Immune checkpoint blocakde-related circRNA signature (ICBcircSig) score model based on progression-free survival-related circRNAs to predict immunotherapy efficacy. Here, we provided codes for identification of circRNAs in the ICB samples, identification of differentially expressed circRNAs between responders and non-responders, and development of ICBcircSig score model by machine learning
Four tools, including CIRI2, find_circ, CircExplorer2, and CircRNA_finder were applied to identify circRNA with default settings. After FastQC (http://www.bioinformatics.babraham.ac. uk/projects/fastqc/) for assessment of the data quality, reads that passed thresholds were aligned to reference genome (GRCh38) using hisat2 with the default setting to obtain mapped and unmapped reads in bam files. Unmapped reads were retrieved by samtools from bam files, and unmapped reads in fastq format were done by bedtools bamtofastq. We employed each program to identify circRNAs with default parameters and annotated with gencode_v28. CircRNAs identified by at least two tools with ≥ 2 back-splice reads were retained for further analysis.
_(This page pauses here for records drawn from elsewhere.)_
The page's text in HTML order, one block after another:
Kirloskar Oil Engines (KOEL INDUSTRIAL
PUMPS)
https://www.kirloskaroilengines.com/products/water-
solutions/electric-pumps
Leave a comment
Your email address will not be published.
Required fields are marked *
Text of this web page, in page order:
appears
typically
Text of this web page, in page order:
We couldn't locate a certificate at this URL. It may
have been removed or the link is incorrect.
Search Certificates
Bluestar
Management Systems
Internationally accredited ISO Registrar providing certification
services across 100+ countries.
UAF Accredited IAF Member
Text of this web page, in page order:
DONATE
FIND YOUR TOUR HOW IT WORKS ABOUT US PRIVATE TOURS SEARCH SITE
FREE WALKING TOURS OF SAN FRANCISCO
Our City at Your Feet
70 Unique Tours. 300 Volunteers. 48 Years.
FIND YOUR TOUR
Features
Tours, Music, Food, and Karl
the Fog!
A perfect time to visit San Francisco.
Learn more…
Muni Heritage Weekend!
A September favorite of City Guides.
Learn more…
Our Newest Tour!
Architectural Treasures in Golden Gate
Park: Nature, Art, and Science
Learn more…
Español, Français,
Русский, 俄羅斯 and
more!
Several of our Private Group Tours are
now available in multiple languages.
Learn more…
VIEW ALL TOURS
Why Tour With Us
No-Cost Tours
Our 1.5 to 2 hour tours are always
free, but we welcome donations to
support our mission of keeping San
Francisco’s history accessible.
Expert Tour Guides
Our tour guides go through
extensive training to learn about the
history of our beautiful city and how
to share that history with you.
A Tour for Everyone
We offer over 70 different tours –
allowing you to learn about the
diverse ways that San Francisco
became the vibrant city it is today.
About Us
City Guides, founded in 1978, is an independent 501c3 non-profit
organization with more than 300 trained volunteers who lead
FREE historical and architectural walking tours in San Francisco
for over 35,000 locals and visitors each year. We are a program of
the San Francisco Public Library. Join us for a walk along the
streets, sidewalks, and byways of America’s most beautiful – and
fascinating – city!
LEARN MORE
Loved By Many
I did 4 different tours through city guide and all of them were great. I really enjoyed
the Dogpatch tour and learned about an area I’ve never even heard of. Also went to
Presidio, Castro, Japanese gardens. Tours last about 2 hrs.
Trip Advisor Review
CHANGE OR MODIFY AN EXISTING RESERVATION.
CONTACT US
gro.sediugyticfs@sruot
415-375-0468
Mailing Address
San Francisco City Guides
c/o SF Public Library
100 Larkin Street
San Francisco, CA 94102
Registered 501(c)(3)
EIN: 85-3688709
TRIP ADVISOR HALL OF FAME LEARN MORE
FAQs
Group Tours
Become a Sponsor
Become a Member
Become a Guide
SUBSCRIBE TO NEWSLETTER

To identify differentially expressed circRNAs between responders and non-responders samples in pre-treatment (PRE) and early during treatment (EDT), respectively, a linear mixed-effects model(LME) which allows for nested random effects (each individual sample) and considers for potential confounding factors was utilized and executed by the lme program in the R package. P-value < 0.05 and |log2 (fold change)| ≥ 0.5 was considered as statistical significance.
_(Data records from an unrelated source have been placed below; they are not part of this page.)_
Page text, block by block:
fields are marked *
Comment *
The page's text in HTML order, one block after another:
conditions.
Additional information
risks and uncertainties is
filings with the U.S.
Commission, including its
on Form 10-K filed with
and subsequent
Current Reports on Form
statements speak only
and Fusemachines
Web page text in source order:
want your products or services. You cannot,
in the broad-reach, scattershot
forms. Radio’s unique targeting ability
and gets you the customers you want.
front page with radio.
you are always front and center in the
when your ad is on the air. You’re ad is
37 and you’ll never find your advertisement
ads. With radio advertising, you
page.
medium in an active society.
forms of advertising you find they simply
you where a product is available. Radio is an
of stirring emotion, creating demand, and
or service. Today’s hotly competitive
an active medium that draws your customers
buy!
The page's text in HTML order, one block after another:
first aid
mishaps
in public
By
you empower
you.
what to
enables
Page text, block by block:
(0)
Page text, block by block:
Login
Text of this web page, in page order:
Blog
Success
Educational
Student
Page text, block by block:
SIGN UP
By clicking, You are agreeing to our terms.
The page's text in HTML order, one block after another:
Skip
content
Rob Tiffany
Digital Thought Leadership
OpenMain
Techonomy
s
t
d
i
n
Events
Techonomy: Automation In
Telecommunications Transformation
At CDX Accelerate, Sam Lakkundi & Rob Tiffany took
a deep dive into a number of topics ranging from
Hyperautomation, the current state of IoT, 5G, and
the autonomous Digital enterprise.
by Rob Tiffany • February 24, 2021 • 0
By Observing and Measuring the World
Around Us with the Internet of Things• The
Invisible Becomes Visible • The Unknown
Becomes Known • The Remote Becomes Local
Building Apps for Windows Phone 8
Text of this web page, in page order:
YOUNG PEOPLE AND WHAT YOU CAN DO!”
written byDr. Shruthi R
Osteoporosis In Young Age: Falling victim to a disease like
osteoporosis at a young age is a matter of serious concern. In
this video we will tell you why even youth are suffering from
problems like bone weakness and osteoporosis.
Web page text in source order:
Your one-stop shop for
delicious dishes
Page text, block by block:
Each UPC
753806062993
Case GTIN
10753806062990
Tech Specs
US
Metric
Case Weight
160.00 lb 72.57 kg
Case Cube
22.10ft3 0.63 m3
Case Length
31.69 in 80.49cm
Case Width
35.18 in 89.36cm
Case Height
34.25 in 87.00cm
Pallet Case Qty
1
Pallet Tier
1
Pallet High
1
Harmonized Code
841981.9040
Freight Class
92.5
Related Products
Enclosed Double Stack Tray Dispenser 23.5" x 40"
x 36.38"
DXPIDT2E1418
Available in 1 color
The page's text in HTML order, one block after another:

We utilized a machine learning-based algorithm to construct ICBcircSig. Briefly, (i) we performed univariate survival analysis to identify prognosis relevant circRNAs by assessing the association of progression-free survival (PFS) and the expression of circRNAs; (ii) Based on LASSO Cox regression model, cv.glmnet function in R package glmnet68 was used. We first set seed 123, and deviance to measure loss to use for cross-validation and 5 folds, to develop the LASSO Cox regression model. Then we filtered circRNAs with lambda coefficient > 0 to retain the optimal combination from circRNAs in (i). The final signature, named “ICBcirSig”, include significant circRNAs (p < 0.05) by multivariate cox analysis of circRNAs in (ii). (iii) The ICBcircSig score of each sample was built through the following equations based on the expression value and multivariate Cox regression coefficient (1.001 ∗ circTMTC3 + 1.048 ∗ circFAM117B).